Input data: Begin

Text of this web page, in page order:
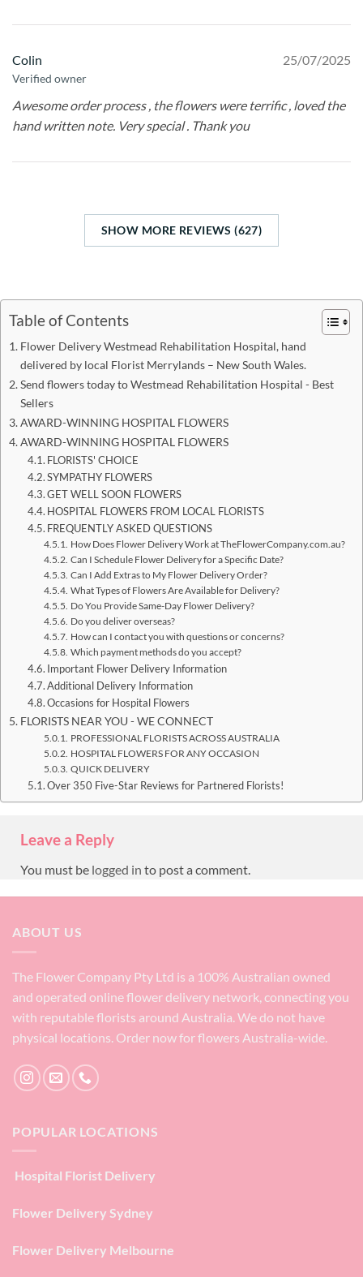
Colin
Verified owner
25/07/2025
Awesome order process , the flowers were terrific , loved the
hand written note. Very special . Thank you
SHOW MORE REVIEWS (627)
Table of Contents
Flower Delivery Westmead Rehabilitation Hospital, hand
delivered by local Florist Merrylands – New South Wales.
Send flowers today to Westmead Rehabilitation Hospital - Best
Sellers
AWARD-WINNING HOSPITAL FLOWERS
AWARD-WINNING HOSPITAL FLOWERS
FLORISTS' CHOICE
SYMPATHY FLOWERS
GET WELL SOON FLOWERS
HOSPITAL FLOWERS FROM LOCAL FLORISTS
FREQUENTLY ASKED QUESTIONS
How Does Flower Delivery Work at TheFlowerCompany.com.au?
Can I Schedule Flower Delivery for a Specific Date?
Can I Add Extras to My Flower Delivery Order?
What Types of Flowers Are Available for Delivery?
Do You Provide Same-Day Flower Delivery?
Do you deliver overseas?
How can I contact you with questions or concerns?
Which payment methods do you accept?
Important Flower Delivery Information
Additional Delivery Information
Occasions for Hospital Flowers
FLORISTS NEAR YOU - WE CONNECT
PROFESSIONAL FLORISTS ACROSS AUSTRALIA
HOSPITAL FLOWERS FOR ANY OCCASION
QUICK DELIVERY
Over 350 Five-Star Reviews for Partnered Florists!
Leave a Reply
You must be logged in to post a comment.
ABOUT US
The Flower Company Pty Ltd is a 100% Australian owned
and operated online flower delivery network, connecting you
with reputable florists around Australia. We do not have
physical locations. Order now for flowers Australia-wide.
POPULAR LOCATIONS
Hospital Florist Delivery
Flower Delivery Sydney
Flower Delivery Melbourne

Input data: End

### Aim of the task
In your copy, include no pictures; print every line above exactly.

### Answer box
Text of this web page, in page order:
Colin
Verified owner
25/07/2025
Awesome order process , the flowers were terrific , loved the
hand written note. Very special . Thank you
SHOW MORE REVIEWS (627)
Table of Contents
Flower Delivery Westmead Rehabilitation Hospital, hand
delivered by local Florist Merrylands – New South Wales.
Send flowers today to Westmead Rehabilitation Hospital - Best
Sellers
AWARD-WINNING HOSPITAL FLOWERS
AWARD-WINNING HOSPITAL FLOWERS
FLORISTS' CHOICE
SYMPATHY FLOWERS
GET WELL SOON FLOWERS
HOSPITAL FLOWERS FROM LOCAL FLORISTS
FREQUENTLY ASKED QUESTIONS
How Does Flower Delivery Work at TheFlowerCompany.com.au?
Can I Schedule Flower Delivery for a Specific Date?
Can I Add Extras to My Flower Delivery Order?
What Types of Flowers Are Available for Delivery?
Do You Provide Same-Day Flower Delivery?
Do you deliver overseas?
How can I contact you with questions or concerns?
Which payment methods do you accept?
Important Flower Delivery Information
Additional Delivery Information
Occasions for Hospital Flowers
FLORISTS NEAR YOU - WE CONNECT
PROFESSIONAL FLORISTS ACROSS AUSTRALIA
HOSPITAL FLOWERS FOR ANY OCCASION
QUICK DELIVERY
Over 350 Five-Star Reviews for Partnered Florists!
Leave a Reply
You must be logged in to post a comment.
ABOUT US
The Flower Company Pty Ltd is a 100% Australian owned
and operated online flower delivery network, connecting you
with reputable florists around Australia. We do not have
physical locations. Order now for flowers Australia-wide.
POPULAR LOCATIONS
Hospital Florist Delivery
Flower Delivery Sydney
Flower Delivery Melbourne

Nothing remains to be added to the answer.